**Problem:**
Search the records below for the word "diesem", then return every line where it appears.

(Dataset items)
------------------------------------------------------------

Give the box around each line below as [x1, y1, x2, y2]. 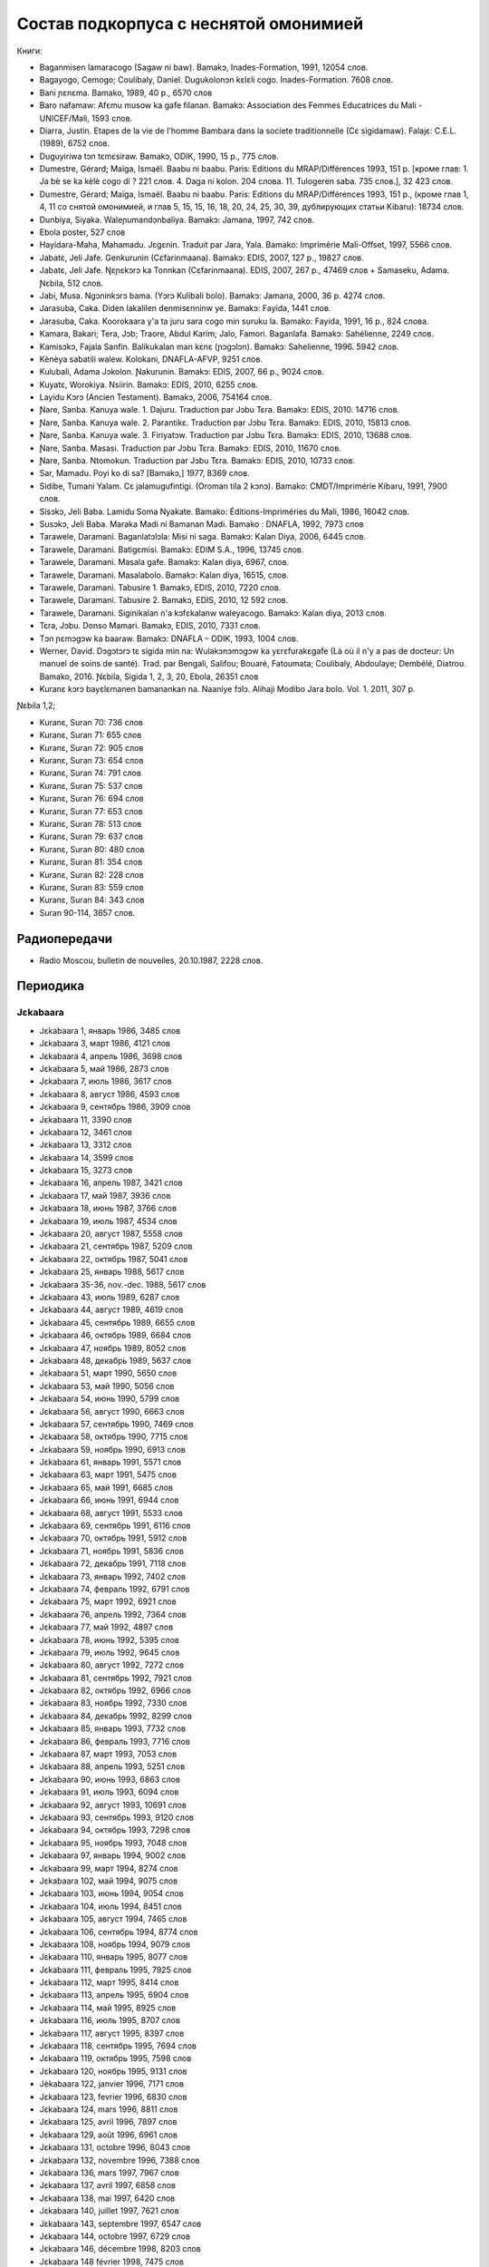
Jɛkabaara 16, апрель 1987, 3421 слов [39, 1177, 183, 1188]
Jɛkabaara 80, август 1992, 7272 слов [39, 1659, 185, 1670]
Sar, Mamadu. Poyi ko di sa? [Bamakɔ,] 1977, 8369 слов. [39, 468, 250, 479]
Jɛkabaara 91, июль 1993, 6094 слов [39, 1786, 179, 1797]
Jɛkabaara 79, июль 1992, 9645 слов [39, 1647, 180, 1658]
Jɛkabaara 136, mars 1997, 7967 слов [39, 2167, 180, 2178]
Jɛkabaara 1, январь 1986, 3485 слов [39, 1025, 181, 1036]
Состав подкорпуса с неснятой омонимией [16, 14, 364, 34]
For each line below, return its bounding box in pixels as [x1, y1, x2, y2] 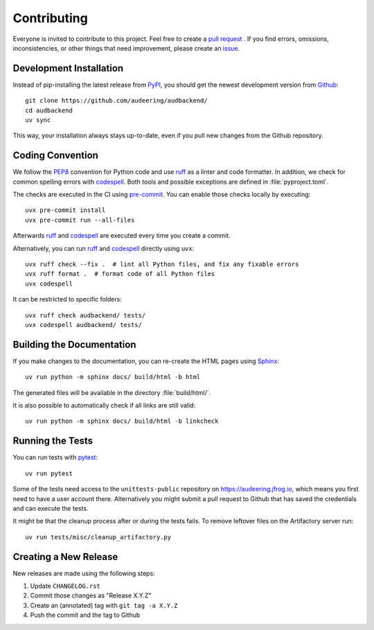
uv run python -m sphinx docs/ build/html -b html [25, 373, 201, 381]
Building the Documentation [12, 338, 136, 350]
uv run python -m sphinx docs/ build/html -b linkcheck [25, 417, 219, 426]
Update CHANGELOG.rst [30, 582, 100, 590]
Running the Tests [12, 435, 93, 447]
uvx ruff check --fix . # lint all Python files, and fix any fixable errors [25, 261, 299, 268]
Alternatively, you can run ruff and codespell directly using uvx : [12, 244, 195, 252]
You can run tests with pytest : [12, 453, 98, 462]
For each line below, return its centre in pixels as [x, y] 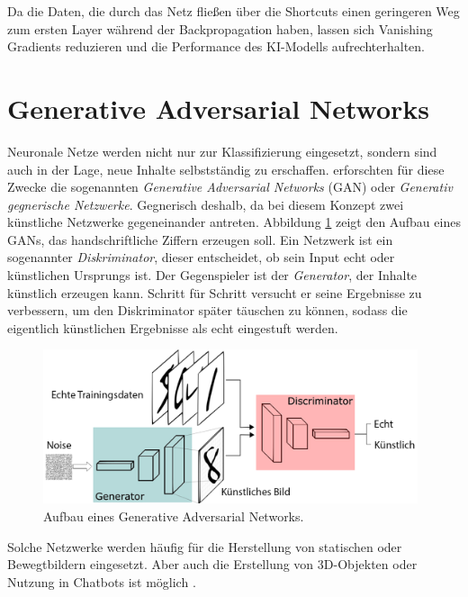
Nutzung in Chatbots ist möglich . [102, 581]
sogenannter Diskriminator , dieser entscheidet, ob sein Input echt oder [201, 257]
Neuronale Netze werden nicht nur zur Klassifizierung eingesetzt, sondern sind [222, 151]
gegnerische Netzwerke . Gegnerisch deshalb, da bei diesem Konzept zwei [206, 204]
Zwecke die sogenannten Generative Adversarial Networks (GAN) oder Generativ [230, 187]
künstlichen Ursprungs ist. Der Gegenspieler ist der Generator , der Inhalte [212, 275]
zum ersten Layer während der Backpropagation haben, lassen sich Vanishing [220, 28]
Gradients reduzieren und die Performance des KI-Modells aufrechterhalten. [216, 46]
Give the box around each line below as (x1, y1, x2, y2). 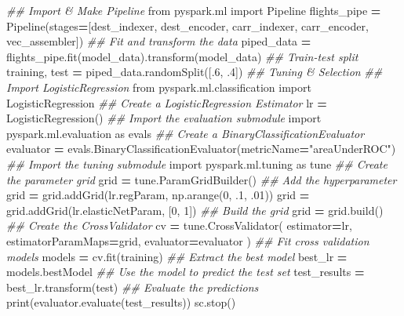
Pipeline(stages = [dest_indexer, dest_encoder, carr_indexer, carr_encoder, (6, 17, 369, 34)
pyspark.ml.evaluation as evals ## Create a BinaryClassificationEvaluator (6, 125, 365, 141)
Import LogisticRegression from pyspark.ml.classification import (6, 78, 311, 95)
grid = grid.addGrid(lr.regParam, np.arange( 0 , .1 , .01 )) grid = (6, 187, 310, 203)
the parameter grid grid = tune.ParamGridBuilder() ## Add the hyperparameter (6, 171, 397, 187)
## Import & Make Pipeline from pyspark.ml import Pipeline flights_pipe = (6, 2, 381, 18)
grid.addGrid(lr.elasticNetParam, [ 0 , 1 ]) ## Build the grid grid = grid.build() (6, 202, 384, 218)
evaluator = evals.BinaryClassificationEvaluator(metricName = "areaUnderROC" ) (6, 140, 396, 157)
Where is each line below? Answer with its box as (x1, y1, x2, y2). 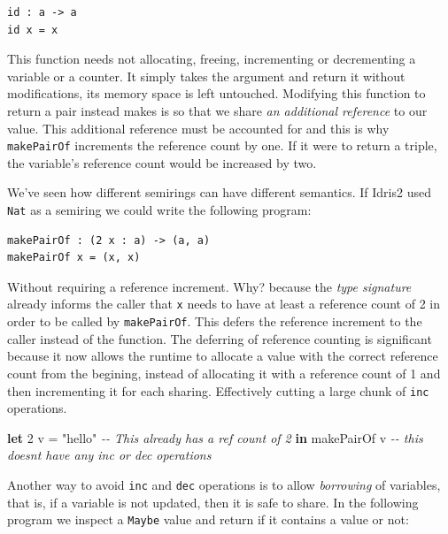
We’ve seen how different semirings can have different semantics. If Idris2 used (7, 183, 431, 202)
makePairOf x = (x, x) (7, 251, 141, 264)
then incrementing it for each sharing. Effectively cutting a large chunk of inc (7, 381, 429, 400)
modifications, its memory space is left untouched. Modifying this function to (7, 84, 426, 103)
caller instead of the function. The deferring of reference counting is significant (7, 329, 432, 347)
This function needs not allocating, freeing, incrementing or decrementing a (7, 50, 416, 68)
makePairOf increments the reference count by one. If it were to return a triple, (7, 136, 437, 155)
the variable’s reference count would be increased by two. (7, 153, 317, 172)
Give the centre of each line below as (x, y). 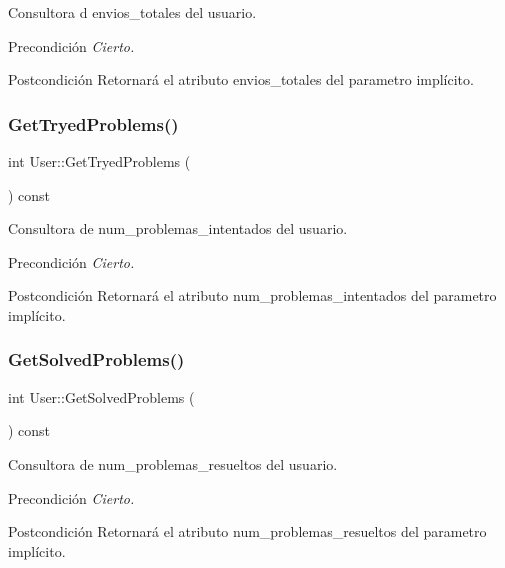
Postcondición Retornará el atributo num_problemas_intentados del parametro (252, 295)
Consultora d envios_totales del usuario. (132, 12)
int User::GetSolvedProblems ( (101, 396)
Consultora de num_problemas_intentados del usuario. (178, 228)
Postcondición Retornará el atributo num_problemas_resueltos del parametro (247, 531)
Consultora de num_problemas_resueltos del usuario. (173, 463)
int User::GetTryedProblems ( (99, 161)
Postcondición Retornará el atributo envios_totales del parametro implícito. (241, 79)
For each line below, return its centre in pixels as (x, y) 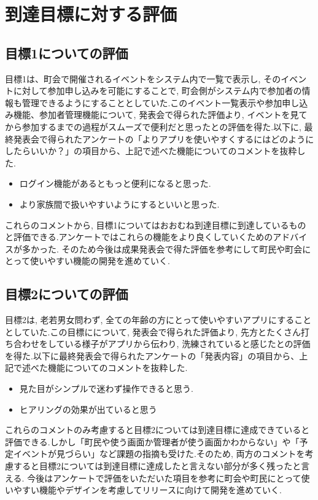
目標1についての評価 (67, 53)
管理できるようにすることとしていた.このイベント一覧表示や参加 (152, 102)
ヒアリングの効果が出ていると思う (88, 409)
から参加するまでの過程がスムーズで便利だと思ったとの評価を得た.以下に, (153, 126)
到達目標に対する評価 (91, 14)
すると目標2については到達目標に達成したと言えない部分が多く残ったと (157, 466)
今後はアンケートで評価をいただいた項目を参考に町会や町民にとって (164, 478)
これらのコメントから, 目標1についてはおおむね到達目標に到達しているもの (156, 225)
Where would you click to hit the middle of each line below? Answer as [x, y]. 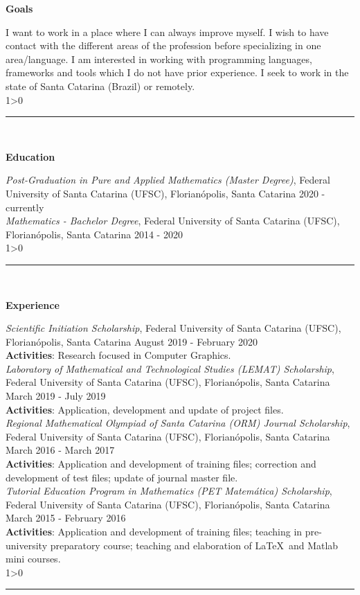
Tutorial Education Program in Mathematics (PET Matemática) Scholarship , [169, 491]
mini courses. [33, 559]
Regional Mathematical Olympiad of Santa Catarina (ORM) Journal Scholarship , [178, 423]
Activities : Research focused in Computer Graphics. [118, 355]
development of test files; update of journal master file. [122, 477]
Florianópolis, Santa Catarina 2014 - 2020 [94, 234]
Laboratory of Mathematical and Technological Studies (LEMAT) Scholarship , [170, 368]
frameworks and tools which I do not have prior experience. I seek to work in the [177, 72]
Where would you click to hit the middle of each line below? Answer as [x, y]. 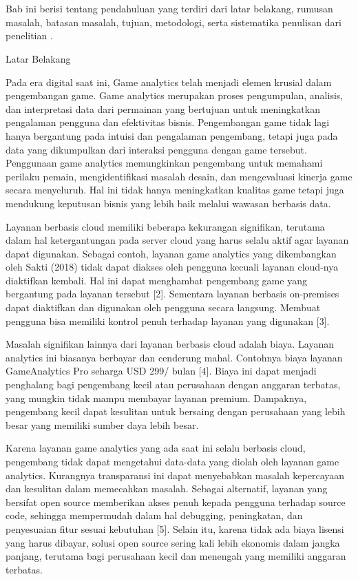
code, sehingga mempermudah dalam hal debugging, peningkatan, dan [154, 515]
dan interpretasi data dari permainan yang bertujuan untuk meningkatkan [163, 108]
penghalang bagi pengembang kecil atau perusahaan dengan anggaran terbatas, [173, 385]
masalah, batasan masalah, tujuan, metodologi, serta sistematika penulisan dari [173, 22]
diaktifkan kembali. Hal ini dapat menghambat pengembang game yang [156, 280]
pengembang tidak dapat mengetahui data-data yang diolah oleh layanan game [172, 461]
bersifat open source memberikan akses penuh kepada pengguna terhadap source [176, 502]
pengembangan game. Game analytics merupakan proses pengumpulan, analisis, [175, 95]
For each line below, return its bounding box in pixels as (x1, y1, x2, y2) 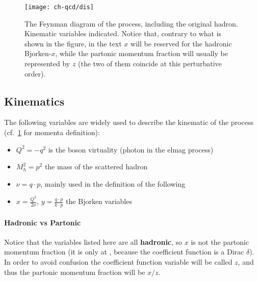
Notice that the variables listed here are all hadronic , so (4, 236, 183, 247)
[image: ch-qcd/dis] (24, 4, 94, 11)
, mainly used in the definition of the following (40, 178, 186, 189)
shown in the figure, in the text (24, 38, 122, 48)
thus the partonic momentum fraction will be (4, 266, 145, 277)
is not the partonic (191, 236, 249, 247)
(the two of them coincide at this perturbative (78, 58, 222, 69)
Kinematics (4, 93, 65, 109)
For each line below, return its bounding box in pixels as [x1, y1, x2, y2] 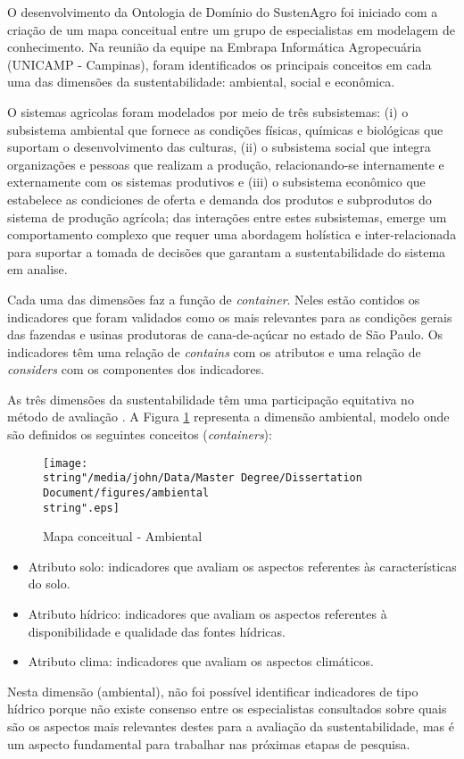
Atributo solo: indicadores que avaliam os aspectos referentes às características [28, 556, 457, 575]
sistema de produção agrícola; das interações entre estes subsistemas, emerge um [7, 207, 447, 226]
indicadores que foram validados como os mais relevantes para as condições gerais [7, 307, 452, 326]
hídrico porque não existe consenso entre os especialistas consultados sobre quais [7, 699, 447, 718]
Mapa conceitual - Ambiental [43, 527, 203, 546]
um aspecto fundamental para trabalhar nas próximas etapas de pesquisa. [7, 734, 410, 753]
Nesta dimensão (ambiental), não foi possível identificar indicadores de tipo [7, 681, 418, 700]
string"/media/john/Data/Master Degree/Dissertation [43, 471, 362, 485]
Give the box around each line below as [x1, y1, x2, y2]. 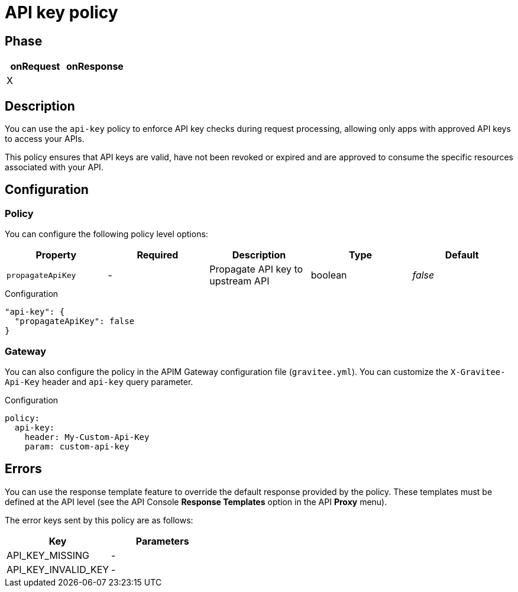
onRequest [10, 60, 60, 73]
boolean [310, 269, 347, 282]
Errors [5, 461, 42, 477]
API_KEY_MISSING [7, 549, 90, 561]
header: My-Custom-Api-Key [24, 432, 150, 442]
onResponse [66, 60, 124, 73]
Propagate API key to [209, 263, 303, 276]
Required [137, 249, 179, 261]
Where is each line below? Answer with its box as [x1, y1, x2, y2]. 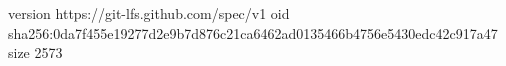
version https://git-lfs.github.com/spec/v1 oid [8, 3, 290, 23]
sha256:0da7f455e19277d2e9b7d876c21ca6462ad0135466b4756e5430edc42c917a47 [8, 22, 498, 43]
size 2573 [8, 42, 63, 63]
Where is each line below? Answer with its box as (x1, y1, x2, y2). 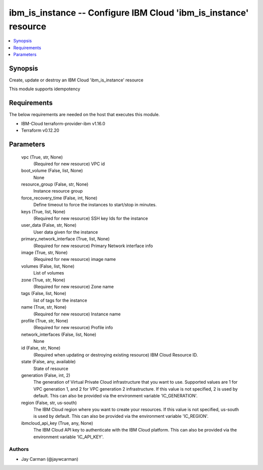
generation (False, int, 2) (21, 372, 71, 378)
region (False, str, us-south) (21, 400, 77, 406)
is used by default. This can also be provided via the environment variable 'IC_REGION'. (33, 413, 209, 419)
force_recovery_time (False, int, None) (21, 195, 97, 201)
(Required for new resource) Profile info (33, 325, 113, 331)
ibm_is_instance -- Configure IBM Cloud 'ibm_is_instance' (9, 7, 249, 18)
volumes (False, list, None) (21, 263, 75, 269)
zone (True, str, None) (21, 277, 65, 283)
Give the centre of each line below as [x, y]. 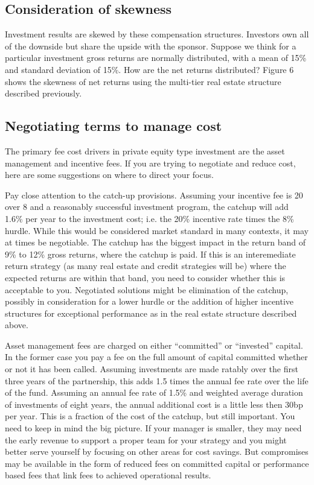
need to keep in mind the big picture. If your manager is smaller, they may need [153, 428]
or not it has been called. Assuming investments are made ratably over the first [152, 369]
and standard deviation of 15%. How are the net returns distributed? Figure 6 [149, 69]
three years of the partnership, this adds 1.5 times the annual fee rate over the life [157, 380]
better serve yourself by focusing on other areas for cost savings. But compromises [157, 452]
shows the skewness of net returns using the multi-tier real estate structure [143, 81]
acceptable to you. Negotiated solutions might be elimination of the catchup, [147, 289]
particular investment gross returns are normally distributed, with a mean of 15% [156, 58]
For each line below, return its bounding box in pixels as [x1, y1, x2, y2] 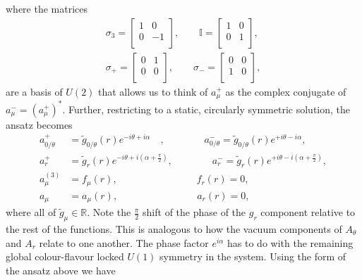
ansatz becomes [6, 117, 73, 132]
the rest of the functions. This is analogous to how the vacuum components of [6, 221, 342, 236]
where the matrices [6, 1, 88, 15]
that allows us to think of [98, 84, 208, 98]
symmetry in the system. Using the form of [159, 249, 346, 264]
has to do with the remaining [227, 235, 354, 250]
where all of [6, 205, 56, 219]
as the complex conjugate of [225, 84, 346, 98]
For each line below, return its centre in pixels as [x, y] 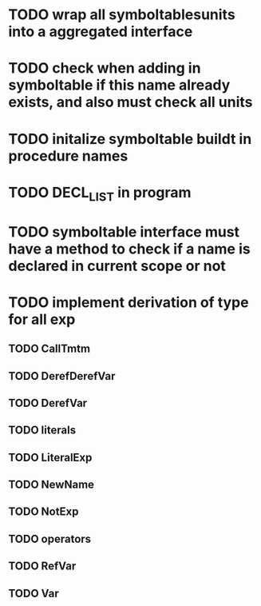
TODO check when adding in [105, 68]
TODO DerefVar [48, 403]
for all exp [42, 319]
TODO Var [34, 593]
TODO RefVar [42, 566]
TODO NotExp [43, 512]
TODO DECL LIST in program [100, 194]
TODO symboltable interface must [124, 231]
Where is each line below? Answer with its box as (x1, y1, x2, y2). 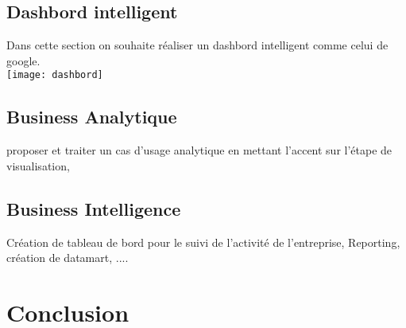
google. (6, 52, 41, 68)
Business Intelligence (6, 196, 181, 221)
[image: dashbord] (6, 69, 103, 81)
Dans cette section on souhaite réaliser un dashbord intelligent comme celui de (6, 37, 389, 53)
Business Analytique (6, 104, 177, 129)
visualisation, (6, 157, 70, 174)
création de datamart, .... (6, 249, 129, 266)
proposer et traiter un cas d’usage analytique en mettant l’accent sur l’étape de (6, 142, 392, 158)
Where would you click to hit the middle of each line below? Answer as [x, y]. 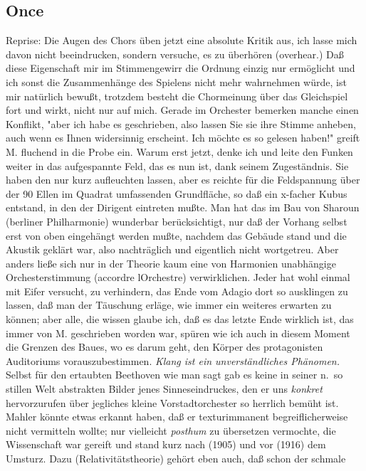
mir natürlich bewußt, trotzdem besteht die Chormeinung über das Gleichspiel [177, 96]
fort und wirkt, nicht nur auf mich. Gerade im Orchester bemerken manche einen [182, 110]
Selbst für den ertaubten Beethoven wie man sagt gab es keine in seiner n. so [174, 375]
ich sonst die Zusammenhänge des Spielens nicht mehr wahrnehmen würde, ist [176, 81]
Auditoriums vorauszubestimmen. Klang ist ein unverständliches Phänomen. [173, 360]
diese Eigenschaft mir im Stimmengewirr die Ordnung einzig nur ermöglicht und [181, 68]
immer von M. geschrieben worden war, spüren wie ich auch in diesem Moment [178, 333]
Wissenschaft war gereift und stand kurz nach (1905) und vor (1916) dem [166, 444]

------------------------------------------------------------

**Written answer:**
gegnerische Netzwerke . Gegnerisch deshalb, da bei diesem Konzept zwei [206, 204]
immer von M. geschrieben worden war, spüren wie ich auch in diesem Moment [178, 333]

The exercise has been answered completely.